:: Task prompt ::
Every line of the listing below is to be repeated exactly; the pictures stay out.

□ □ □ □

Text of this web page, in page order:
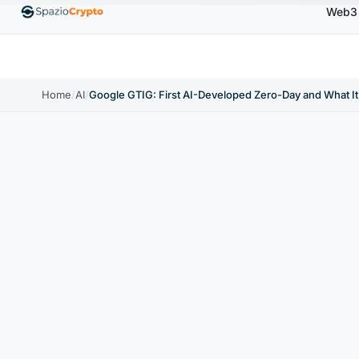
↑1.10% EthereumETH$1,880.58 BNBBNB
Web3
Home/AI/Google GTIG: First AI-Developed Zero-Day and What
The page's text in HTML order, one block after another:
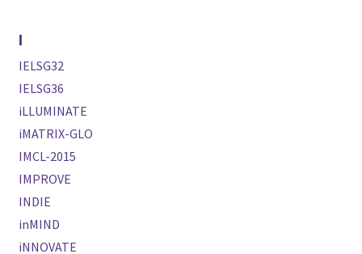
I
IELSG32
IELSG36
iLLUMINATE
iMATRIX-GLO
IMCL-2015
IMPROVE
INDIE
inMIND
iNNOVATE
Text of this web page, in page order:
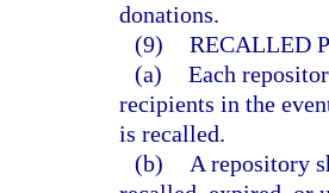
donations.
(9) RECALLED
(a) Each
recipients in the
is recalled.
(b)
A repository
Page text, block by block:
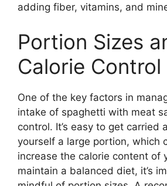
adding fiber, vitamins, and
Portion Sizes
Calorie Control
One of the key factors in
intake of spaghetti with meat
control. It’s easy to get carried
yourself a large portion, which
increase the calorie content of
maintain a balanced diet, it’s
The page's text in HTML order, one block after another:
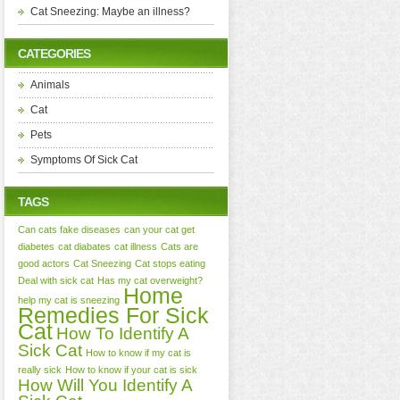
Cat Sneezing: Maybe an illness?
CATEGORIES
Animals
Cat
Pets
Symptoms Of Sick Cat
TAGS
Can cats fake diseases can your cat get
diabetes cat diabates cat illness Cats are
good actors Cat Sneezing Cat stops eating
Deal with sick cat Has my cat overweight?
help my cat is sneezing Home
Remedies For Sick
Cat How To Identify A
Sick Cat How to know if my cat is
really sick How to know if your cat is sick
How Will You Identify A
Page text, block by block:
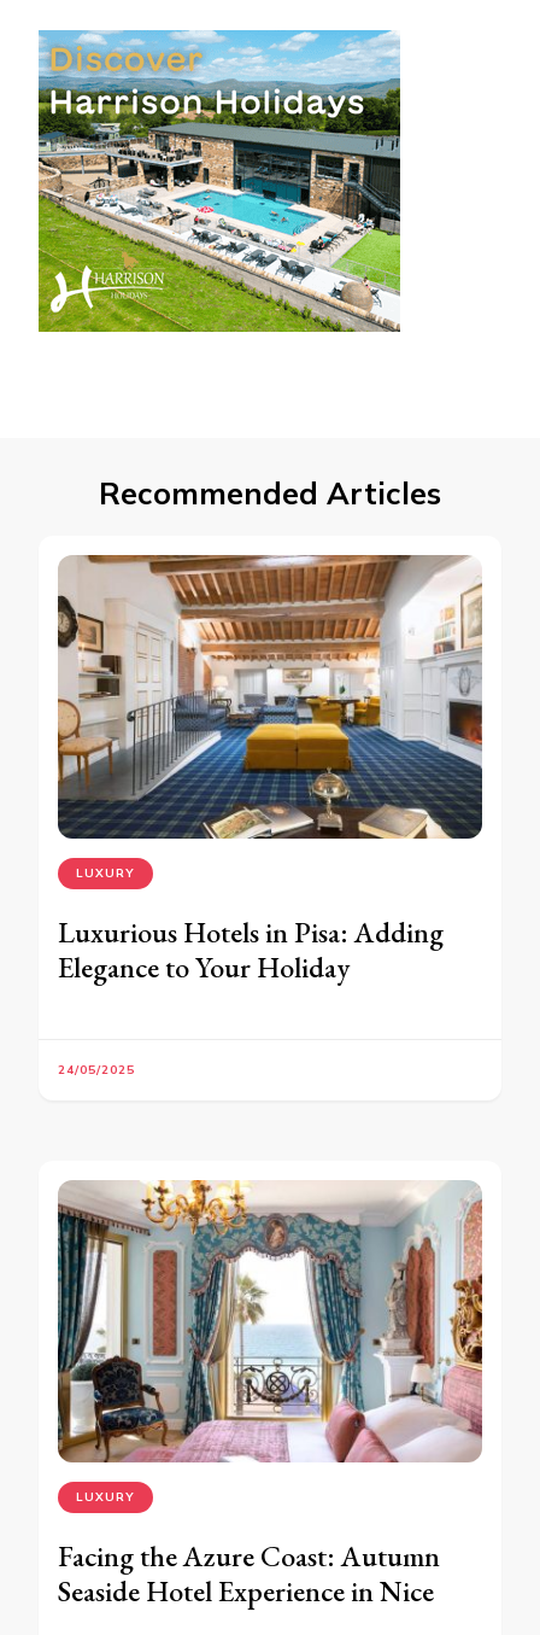
Recommended Articles
LUXURY
Luxurious Hotels in Pisa: Adding
Elegance to Your Holiday
24/05/2025
LUXURY
Facing the Azure Coast: Autumn
Seaside Hotel Experience in Nice
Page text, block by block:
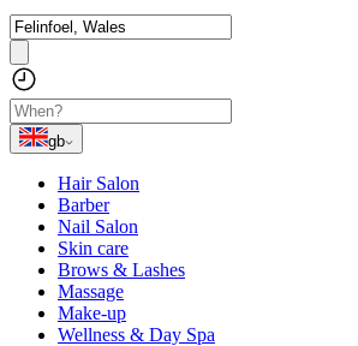
gb
Hair Salon
Barber
Nail Salon
Skin care
Brows & Lashes
Massage
Make-up
Wellness & Day Spa
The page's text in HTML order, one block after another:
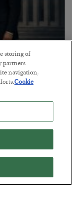
You
storing of
partners
navigation,
Cookie
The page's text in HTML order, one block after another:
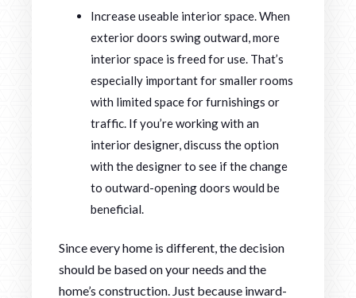
Increase useable interior space. When
exterior doors swing outward, more
interior space is freed for use. That’s
especially important for smaller rooms
with limited space for furnishings or
traffic. If you’re working with an
interior designer, discuss the option
with the designer to see if the change
to outward-opening doors would be
beneficial.
Since every home is different, the decision
should be based on your needs and the
home’s construction. Just because inward-
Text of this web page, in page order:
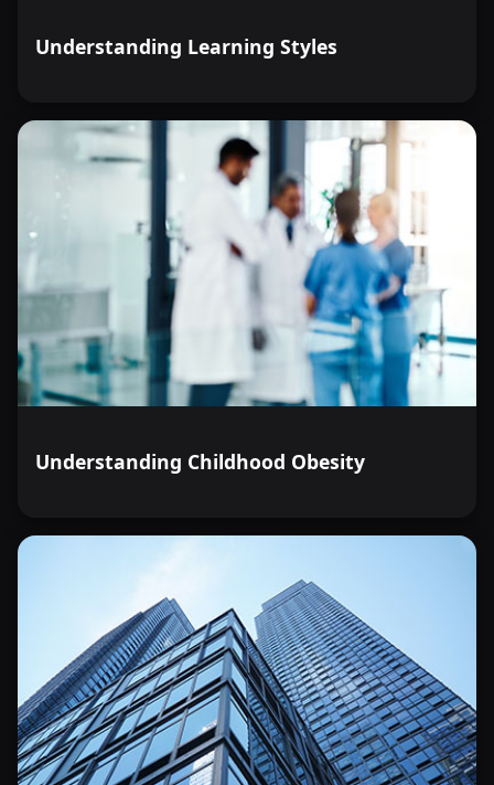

□ □ □ □

:: Task result ::
Text of this web page, in page order:
↑1.10% EthereumETH$1,880.58 BNBBNB
Web3
Home/AI/Google GTIG: First AI-Developed Zero-Day and What
The page's text in HTML order, one block after another:
I
IELSG32
IELSG36
iLLUMINATE
iMATRIX-GLO
IMCL-2015
IMPROVE
INDIE
inMIND
iNNOVATE
Text of this web page, in page order:
donations.
(9) RECALLED
(a) Each
recipients in the
is recalled.
(b)
A repository
Page text, block by block:
adding fiber, vitamins, and
Portion Sizes
Calorie Control
One of the key factors in
intake of spaghetti with meat
control. It’s easy to get carried
yourself a large portion, which
increase the calorie content of
maintain a balanced diet, it’s
The page's text in HTML order, one block after another:
Cat Sneezing: Maybe an illness?
CATEGORIES
Animals
Cat
Pets
Symptoms Of Sick Cat
TAGS
Can cats fake diseases can your cat get
diabetes cat diabates cat illness Cats are
good actors Cat Sneezing Cat stops eating
Deal with sick cat Has my cat overweight?
help my cat is sneezing Home
Remedies For Sick
Cat How To Identify A
Sick Cat How to know if my cat is
really sick How to know if your cat is sick
How Will You Identify A
Page text, block by block:
Recommended Articles
LUXURY
Luxurious Hotels in Pisa: Adding
Elegance to Your Holiday
24/05/2025
LUXURY
Facing the Azure Coast: Autumn
Seaside Hotel Experience in Nice
Page text, block by block:
gb
Hair Salon
Barber
Nail Salon
Skin care
Brows & Lashes
Massage
Make-up
Wellness & Day Spa
The page's text in HTML order, one block after another:
You
storing of
partners
navigation,
Cookie
The page's text in HTML order, one block after another:
Increase useable interior space. When
exterior doors swing outward, more
interior space is freed for use. That’s
especially important for smaller rooms
with limited space for furnishings or
traffic. If you’re working with an
interior designer, discuss the option
with the designer to see if the change
to outward-opening doors would be
beneficial.
Since every home is different, the decision
should be based on your needs and the
home’s construction. Just because inward-
Text of this web page, in page order:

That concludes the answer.